For now, keep the cap and accept the tail loss for very busy channels; relax only when a specific channel justifies it.

---

## Output of a fetch run

`telegram_inbox.json` structure (overwritten each run):

```jsonc
{
  "generated_at": "2026-06-02T...",
  "lookback_days_for_new_channels": 30,
  "total_in_inbox": <int>,
  "channels": {
    "<channel>": {
      "lang": "ru" | "en" | null,         // null = channel is still "new" / pending
      "priority": "p1" | "p2" | "p3" | null,
      "seen": <int>,                      // raw messages fetched
      "kept": <int>,                      // after filter
      "filtered_out": <int>,
      "first_run": <bool>,                // no prior state cursor
      "truncated": <bool>,                // hit MAX_PER_CHANNEL
      "filter_mode": "filtered (...)" | "trust-all (no filter)" | "unfiltered (new channel — not yet curated)",
      "messages": [
        { "id": <int>, "date": "<ISO>", "text": "...", "has_media": <bool>, "link": "https://t.me/.../id" }
      ]
    }
  }
}
```

Messages are **chronological per channel** (oldest first within each channel).

### Useful jq probes

```bash
# Per-channel summary sorted by kept desc
jq -r '.channels | to_entries | sort_by(.value.kept) | reverse | .[]
  | "\(.key) → kept \(.value.kept)/\(.value.seen) [\(.value.priority // "—")/\(.value.lang // "—")]"' \
  tracking/telegram_inbox.json

# All p1 kept messages
jq '.channels | to_entries | map(select(.value.priority == "p1")) | from_entries' \
  tracking/telegram_inbox.json

# Truncated channels with depth analysis
jq -r '.channels | to_entries | map(select(.value.truncated))
  | .[] | "\(.key): kept \(.value.kept)/\(.value.seen), priority \(.value.priority)"' \
  tracking/telegram_inbox.json
```

---

## After triage

Promising postings → append a row to `applications.md`. Don't accumulate a "seen but skipped" log — the state cursor already prevents re-reading.
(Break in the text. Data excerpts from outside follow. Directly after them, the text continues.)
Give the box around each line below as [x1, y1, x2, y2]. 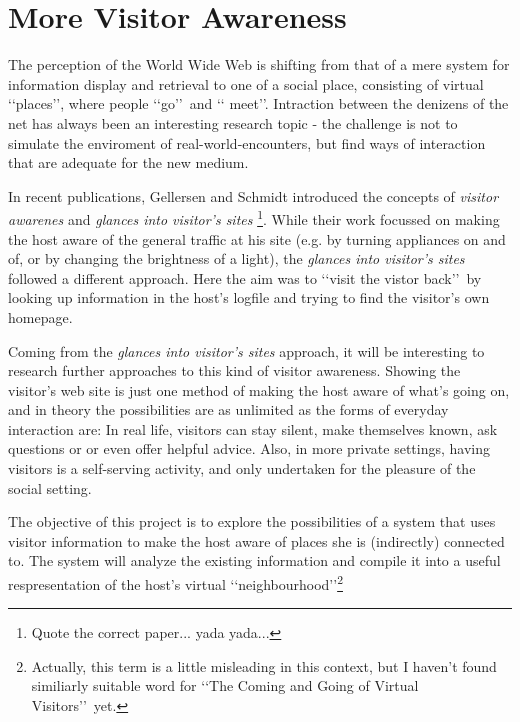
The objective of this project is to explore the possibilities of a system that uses [8, 511, 496, 532]
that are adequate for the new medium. [8, 152, 249, 173]
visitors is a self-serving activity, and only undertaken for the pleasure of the [8, 458, 476, 479]
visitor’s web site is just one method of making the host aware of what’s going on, [8, 379, 510, 400]
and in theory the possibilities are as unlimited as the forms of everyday [8, 399, 449, 420]
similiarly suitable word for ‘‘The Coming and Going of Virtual [31, 675, 419, 696]
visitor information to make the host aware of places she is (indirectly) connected [8, 530, 505, 551]
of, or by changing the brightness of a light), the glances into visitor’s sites [8, 248, 465, 269]
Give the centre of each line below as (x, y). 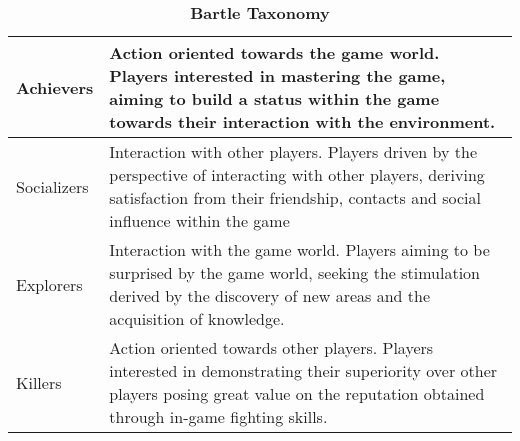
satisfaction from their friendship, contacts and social (295, 197)
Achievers (55, 87)
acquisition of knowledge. (197, 318)
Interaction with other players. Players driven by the (293, 151)
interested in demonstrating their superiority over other (303, 370)
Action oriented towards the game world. (274, 52)
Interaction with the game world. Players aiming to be (299, 249)
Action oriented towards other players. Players (271, 347)

For outreach (cold DMs, recruiter conversations) → `outreach.md`, one row per touchpoint.

If Oleg unsubscribes from a channel in Telegram, it disappears from the live folder list, the next run won't fetch it, and its entry in `telegram_channels.json` becomes dead weight. Periodic cleanup is fine but not required — dead entries cost ~150 bytes.